Starlink est le projet d'Internet spatial de l'entrepreneur milliardaire Elon Musk. Géré par son entreprise aérospatiale commerciale SpaceX, Starlink vise à fournir une connexion Internet haut débit à travers le monde grâce à une constellation de 42 000 satellites placés en orbite basse d'ici 2027. Les lancements s'effectuent graduellement. En février 2018, deux prototypes de satellites ont été lancés et, depuis, les satellites sont mis en orbite par lots de soixante. 26 lancements ont été effectués au total entre le début du projet et mai 2021, soit 1 500 satellites déployés à 550 kilomètres au-dessus de la Terre. Avec ce projet annoncé en 2015, Elon Musk entend mailler le ciel afin d'offrir un accès à Internet rapide (jusqu'à 1Gb/s) à faible latence (moins de 20m/s), en particulier aux déserts numériques. Sur l'offre d'Internet satellitaire, Starlink va devoir faire face à la concurrence de Kuiper, le projet à venir de Jeff Bezos, et ses 3 200 satellites. Le fondateur d'Amazon n'est pas le seul concurrent : le projet anglais OneWeb a déjà été lancé et Facebook a aussi annoncé son ambition dans ce domaine. 
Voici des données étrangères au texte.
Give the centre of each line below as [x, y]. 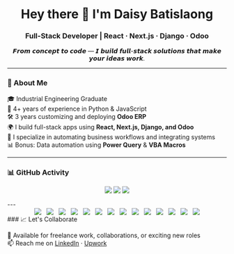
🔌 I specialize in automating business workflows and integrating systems [111, 137]
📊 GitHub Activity [38, 172]
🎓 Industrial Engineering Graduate [57, 98]
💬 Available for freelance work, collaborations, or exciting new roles [104, 235]
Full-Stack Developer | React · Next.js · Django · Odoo [117, 36]
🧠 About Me [28, 83]
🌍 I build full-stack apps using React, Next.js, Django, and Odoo [101, 127]
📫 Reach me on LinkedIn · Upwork [57, 244]
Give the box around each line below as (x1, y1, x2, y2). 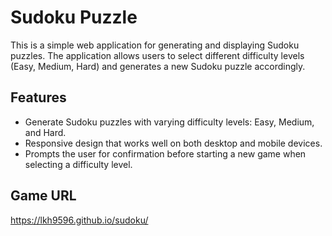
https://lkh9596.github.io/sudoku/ (10, 214, 149, 226)
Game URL (10, 187, 77, 205)
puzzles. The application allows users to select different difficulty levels (10, 49, 305, 61)
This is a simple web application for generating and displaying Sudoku (10, 39, 300, 51)
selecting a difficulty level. (24, 158, 133, 170)
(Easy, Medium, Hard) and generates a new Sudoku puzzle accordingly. (10, 60, 306, 72)
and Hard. (24, 126, 67, 138)
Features (10, 89, 67, 106)

L'offre Starlink est disponible en France en version bêta depuis mai 2021. Pour y accéder, les intéressés doivent s'inscrire au service sur le site de Starlink, indiquer leur adresse (qui ne pourra pas être modifiée) et commander une petite parabole avec trépied à installer à leur domicile dans une zone dégagée.

La qualité de réception dépend de stations relais. Une seule installation a pour l'heure été autorisée en France à Villenave d'Ornon, en Gironde. En France, trois sites devaient à l'origine accueillir les stations du service d'accès Internet à haut débit par satellite. Le projet d'Elon Musk prévoyait l'installation de neuf antennes à Saint-Senier-de-Beuvron (Manche), ainsi qu'à Gravelines (Nord), pour fournir sa connectivité spatiale. L'Arcep a confirmé leur abandon.

Le 18 février 2021, l'Autorité de régulation des télécoms (Arcep) a attribué des autorisations de fréquences au service. Pour fournir une connectivité directe aux utilisateurs sur leurs terminaux, Starlink doit utiliser les fréquences des bandes 10,95-12,70 GHz pour transmettre un signal de l'espace vers la Terre et la bande 14-14,5 GHz pour faire le chemin inverse. Vers ses passerelles Starlink pour une connectivité par relais, les bandes de fréquence 17,8 à 19,3 GHz (sens espace vers Terre) et 27,5 à 30 GHz (sens Terre vers espace) sont utilisées.

Pour se connecter au réseau Starlink, l'utilisateur doit acquérir le kit. Les Français doivent dans un premier temps verser un acompte de 99 euros sur le site, correspondant à l'abonnement. Le matériel est quant à lui facturé à 499 euros, et son expédition à 71 euros.

SpaceX promet un débit compris entre 50 et 150 mégabits par seconde, bien au-delà du seuil de 30 Mbits/s nécessaire pour basculer dans la catégorie du très haut débit en France.

En France, le média Les Numériques a réalisé "19 tests sur trois jours à différents moments de la journée qui ont abouti à un débit de 184 Mb/s environ en débit descendant".

Il y a plus de 1 800 satellites Starlink déployés à 550 kilomètres en orbite au-dessus de la Terre. SpaceX a déclaré le 6 janvier 2022 que son service Internet par satellite Starlink totalise plus de 145 000 clients à travers 25 pays dans le monde.  L'entreprise d'Elon Musk a déclaré que la croissance des utilisateurs de Starlink avait ralenti à cause de pénuries de silicium qui avaient retardé la production et impacté les commandes.

Chaque satellite du Starlink ne pèse que 260 kilogrammes. Leur forme plate permet d'en placer 60 à l'intérieur d'une des fusées Falcon 9 de SpaceX pour les mettre en orbite. Chaque satellite comprend un panneau solaire pour son alimentation, quatre antennes pour les transmissions Internet, des lasers qui les relient à quatre autres satellites en orbite et des propulseurs ioniques qui utilisent du gaz krypton pour les maintenir en orbite.

Pour se connecter au réseau terrestre, le réseau Starlink a besoin de stations relais au sol. Equipées de dômes électriques et de grandes antennes, ces dernières s'appuieront en France sur des bandes de fréquence de 10,95-12,70 GHz pour transmettre un signal de l'espace vers la Terre et de 14-14,5 GHz pour faire le chemin inverse depuis les terminaux des utilisateurs.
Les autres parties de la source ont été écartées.